By 2 o'clock, the kitchen was jammed with other acolytes. Good chefs are good only in ideal situations. But great chefs? Great chefs can work with just about anything that comes their way – particularly if “anything” is eight amateur Mario Batalis trying not to wreck a high-pressure dinner service. Throughout the day, Mr. Brown adjusted his plans to the realities of the evening. He somehow kept his attention on all his cooks, swooping in to direct when he was needed (which was often) and correcting mistakes (lots of them) before they mattered (almost never). He leapt in when he saw one cook cutting up a foil-wrapped block of butter (an excellent way to serve somebody a mouthful of metal, he said) and helped another to melt $40 worth of cream and dark chocolate without burning it. Another of the cooks tried to show us all how to open a beer bottle with a 9-inch chef's knife, but sliced his hand and nearly ruined the knife (one of Mr. McNeil's prized possessions) in the act.
Mr. Brown even had to bail Jason out. On the other side of the kitchen, Jason was struggling with a batch of Red Fife flour pastry. He may have been good with a knife, but it looked as though he'd never held a rolling pin in his life. I smiled an inside smile.
We all opened beers – all of us except for Scott McNeil. “I need to stay sharp tonight,” he said, “so I can bail the rest of you out when everything starts to crash and burn.”
To my mind at least, the best place in a kitchen is at the stove. The other cooks chopped, barbecued, stirred, plated and sauced at Mr. McNeil's and Mr. Brown's commands.
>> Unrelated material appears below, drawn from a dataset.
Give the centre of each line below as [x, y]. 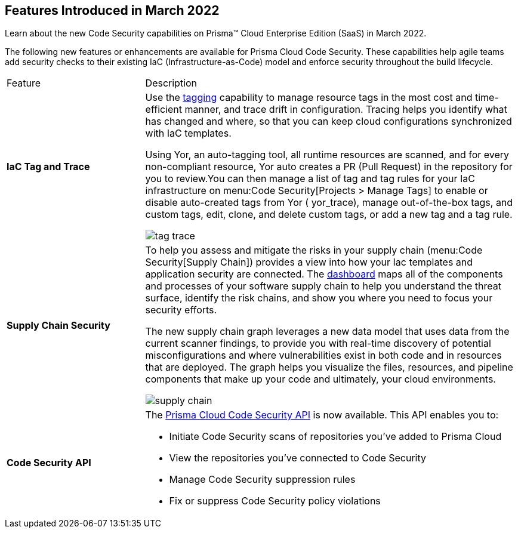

But I was up on the front line, having way too much fun to leave.
“Hey, chef, you need those eggs poached for the appetizer?” I called out. (Whereupon I poached 34 eggs and dropped them into cold water to hold.) “Hey, chef, do you want me to start that risotto?”
As the guests arrived and the plates started going out, the servers, and even some of the diners, came into the kitchen with glowing feedback. Mr. Brown was managing to pull it off, in spite of us.
The risotto, the record should show, started brilliantly. When it was about halfway done – I was only supposed to cook it part way – I asked Mr. Brown to taste it. It needed a couple more minutes, he said.
I probably gave it a couple more minutes than a couple minutes, and added a couple too many ladles of stock.
Mr. McNeil came by a little while later. Half an hour before we had to serve it, the rice was on the cusp of being overcooked. “We've got to cool this down right away,” he said. This was what he had meant by going down in flames.
Mr. Brown and Mr. McNeil rescued the risotto by chilling it on a baking sheet. When it was time to serve it, they directed (but far more closely now) as I hit it with stock, water, and a sweet-sour beurre blanc and heated it slowly. Once Mr. Brown plated it with warm, lemon-kissed ricotta and barbecued B.C. spot prawns, it was actually pretty great. I'll bet that none of the diners out in the greenhouse knew anything was awry.
There wasn't the time to stand around gloating, though.
“Hey chef, you need those duck breasts seared off?” I called, hopefully. “Yup, go!” he said.